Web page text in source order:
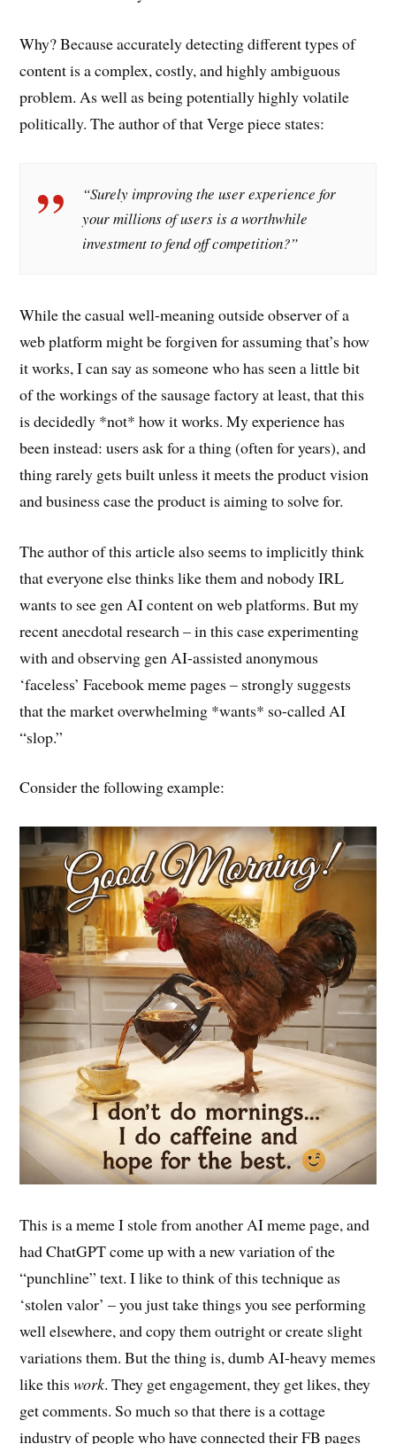
Why? Because accurately detecting different types of
content is a complex, costly, and highly ambiguous
problem. As well as being potentially highly volatile
politically. The author of that Verge piece states:
“Surely improving the user experience for
your millions of users is a worthwhile
investment to fend off competition?”
While the casual well-meaning outside observer of a
web platform might be forgiven for assuming that’s how
it works, I can say as someone who has seen a little bit
of the workings of the sausage factory at least, that this
is decidedly *not* how it works. My experience has
been instead: users ask for a thing (often for years), and
thing rarely gets built unless it meets the product vision
and business case the product is aiming to solve for.
The author of this article also seems to implicitly think
that everyone else thinks like them and nobody IRL
wants to see gen AI content on web platforms. But my
recent anecdotal research – in this case experimenting
with and observing gen AI-assisted anonymous
‘faceless’ Facebook meme pages – strongly suggests
that the market overwhelming *wants* so-called AI
“slop.”
Consider the following example:
This is a meme I stole from another AI meme page, and
had ChatGPT come up with a new variation of the
“punchline” text. I like to think of this technique as
‘stolen valor’ – you just take things you see performing
well elsewhere, and copy them outright or create slight
variations them. But the thing is, dumb AI-heavy memes
like thiswork. They get engagement, they get likes, they
get comments. So much so that there is a cottage
industry of people who have connected their FB pages

■ Work to complete ■
Keep the pictures out and transcribe the entries exactly.

■ Answer section ■
Web page text in source order:
Why? Because accurately detecting different types of
content is a complex, costly, and highly ambiguous
problem. As well as being potentially highly volatile
politically. The author of that Verge piece states:
“Surely improving the user experience for
your millions of users is a worthwhile
investment to fend off competition?”
While the casual well-meaning outside observer of a
web platform might be forgiven for assuming that’s how
it works, I can say as someone who has seen a little bit
of the workings of the sausage factory at least, that this
is decidedly *not* how it works. My experience has
been instead: users ask for a thing (often for years), and
thing rarely gets built unless it meets the product vision
and business case the product is aiming to solve for.
The author of this article also seems to implicitly think
that everyone else thinks like them and nobody IRL
wants to see gen AI content on web platforms. But my
recent anecdotal research – in this case experimenting
with and observing gen AI-assisted anonymous
‘faceless’ Facebook meme pages – strongly suggests
that the market overwhelming *wants* so-called AI
“slop.”
Consider the following example:
This is a meme I stole from another AI meme page, and
had ChatGPT come up with a new variation of the
“punchline” text. I like to think of this technique as
‘stolen valor’ – you just take things you see performing
well elsewhere, and copy them outright or create slight
variations them. But the thing is, dumb AI-heavy memes
like thiswork. They get engagement, they get likes, they
get comments. So much so that there is a cottage
industry of people who have connected their FB pages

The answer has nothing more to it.